(Stored dataset items)
- Opening Delimiter -

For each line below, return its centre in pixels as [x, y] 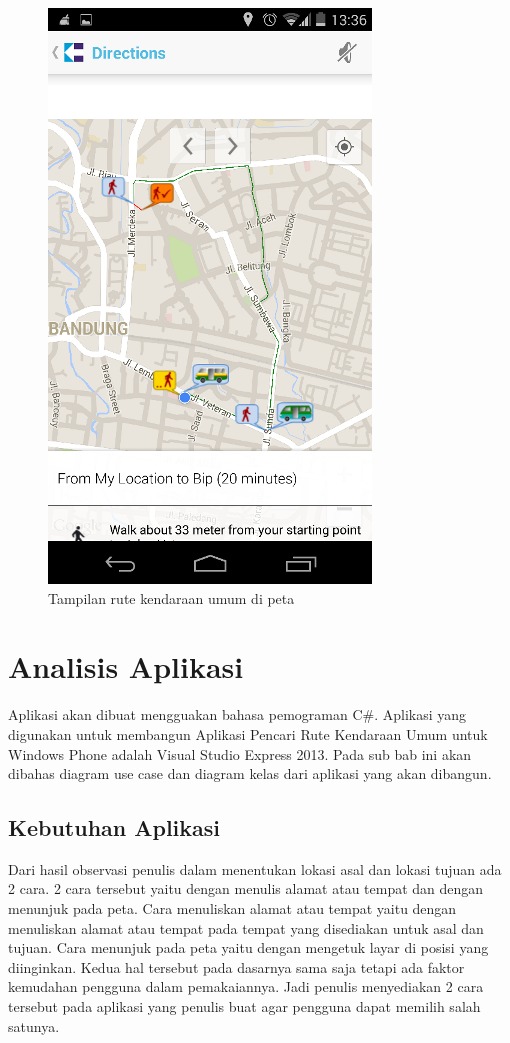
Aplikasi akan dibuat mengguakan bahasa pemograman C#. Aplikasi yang [237, 714]
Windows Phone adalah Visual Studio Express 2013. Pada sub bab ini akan [240, 753]
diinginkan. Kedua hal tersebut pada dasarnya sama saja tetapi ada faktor [236, 966]
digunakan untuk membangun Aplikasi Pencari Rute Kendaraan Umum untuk [248, 733]
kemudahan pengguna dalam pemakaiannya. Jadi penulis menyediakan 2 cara [246, 986]
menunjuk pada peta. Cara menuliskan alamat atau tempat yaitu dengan [232, 908]
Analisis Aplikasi [126, 666]
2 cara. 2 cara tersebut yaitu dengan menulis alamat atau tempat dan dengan [246, 888]
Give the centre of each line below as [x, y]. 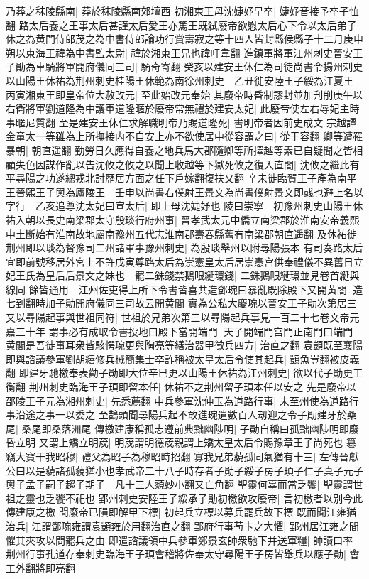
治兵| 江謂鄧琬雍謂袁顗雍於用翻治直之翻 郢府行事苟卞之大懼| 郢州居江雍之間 [182, 525]
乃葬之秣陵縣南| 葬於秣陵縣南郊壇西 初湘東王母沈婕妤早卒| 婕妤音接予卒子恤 [182, 11]
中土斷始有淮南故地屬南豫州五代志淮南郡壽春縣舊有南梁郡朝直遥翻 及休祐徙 [181, 233]
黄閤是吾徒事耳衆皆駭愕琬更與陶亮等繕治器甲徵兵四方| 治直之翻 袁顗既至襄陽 [184, 345]
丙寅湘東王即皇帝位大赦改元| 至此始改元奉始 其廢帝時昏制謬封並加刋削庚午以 [184, 94]
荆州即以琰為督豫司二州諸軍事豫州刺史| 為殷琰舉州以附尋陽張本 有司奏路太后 [184, 248]
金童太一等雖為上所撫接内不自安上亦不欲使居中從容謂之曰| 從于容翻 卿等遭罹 [184, 136]
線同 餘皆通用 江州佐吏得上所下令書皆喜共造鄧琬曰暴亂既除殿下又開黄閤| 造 [184, 289]
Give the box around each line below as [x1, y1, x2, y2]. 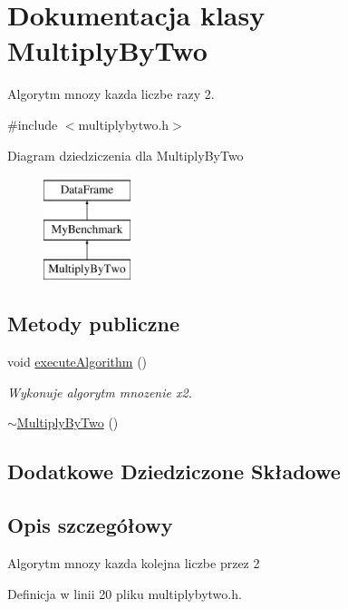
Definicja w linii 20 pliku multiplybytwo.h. [7, 584, 242, 603]
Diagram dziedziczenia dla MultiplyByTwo [7, 145, 244, 164]
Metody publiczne [7, 309, 179, 338]
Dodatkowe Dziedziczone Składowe [7, 457, 341, 486]
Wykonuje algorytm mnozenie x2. [7, 382, 192, 401]
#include [7, 114, 58, 133]
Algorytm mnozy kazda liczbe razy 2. [7, 84, 215, 103]
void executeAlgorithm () [7, 352, 148, 371]
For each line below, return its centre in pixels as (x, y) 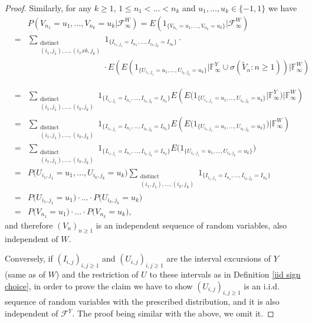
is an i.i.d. (262, 286)
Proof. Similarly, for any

- Closing Delimiter -

- [Work order]: Produce the data again character for character, with the images left out.

- [Result for this exercise]:
For each line below, return its centre in pixels as [x, y] 
Aplikasi akan dibuat mengguakan bahasa pemograman C#. Aplikasi yang [237, 714]
Windows Phone adalah Visual Studio Express 2013. Pada sub bab ini akan [240, 753]
diinginkan. Kedua hal tersebut pada dasarnya sama saja tetapi ada faktor [236, 966]
digunakan untuk membangun Aplikasi Pencari Rute Kendaraan Umum untuk [248, 733]
kemudahan pengguna dalam pemakaiannya. Jadi penulis menyediakan 2 cara [246, 986]
menunjuk pada peta. Cara menuliskan alamat atau tempat yaitu dengan [232, 908]
Analisis Aplikasi [126, 666]
2 cara. 2 cara tersebut yaitu dengan menulis alamat atau tempat dan dengan [246, 888]
Give the centre of each line below as [x, y]. 
治兵| 江謂鄧琬雍謂袁顗雍於用翻治直之翻 郢府行事苟卞之大懼| 郢州居江雍之間 [182, 525]
乃葬之秣陵縣南| 葬於秣陵縣南郊壇西 初湘東王母沈婕妤早卒| 婕妤音接予卒子恤 [182, 11]
中土斷始有淮南故地屬南豫州五代志淮南郡壽春縣舊有南梁郡朝直遥翻 及休祐徙 [181, 233]
黄閤是吾徒事耳衆皆駭愕琬更與陶亮等繕治器甲徵兵四方| 治直之翻 袁顗既至襄陽 [184, 345]
丙寅湘東王即皇帝位大赦改元| 至此始改元奉始 其廢帝時昏制謬封並加刋削庚午以 [184, 94]
荆州即以琰為督豫司二州諸軍事豫州刺史| 為殷琰舉州以附尋陽張本 有司奏路太后 [184, 248]
金童太一等雖為上所撫接内不自安上亦不欲使居中從容謂之曰| 從于容翻 卿等遭罹 [184, 136]
線同 餘皆通用 江州佐吏得上所下令書皆喜共造鄧琬曰暴亂既除殿下又開黄閤| 造 [184, 289]
Give the box around each line below as [x1, y1, x2, y2]. 
Definicja w linii 20 pliku multiplybytwo.h. [7, 584, 242, 603]
Diagram dziedziczenia dla MultiplyByTwo [7, 145, 244, 164]
Metody publiczne [7, 309, 179, 338]
Dodatkowe Dziedziczone Składowe [7, 457, 341, 486]
Wykonuje algorytm mnozenie x2. [7, 382, 192, 401]
#include [7, 114, 58, 133]
Algorytm mnozy kazda liczbe razy 2. [7, 84, 215, 103]
void executeAlgorithm () [7, 352, 148, 371]
For each line below, return its centre in pixels as (x, y) 
is an i.i.d. (262, 286)
Proof. Similarly, for any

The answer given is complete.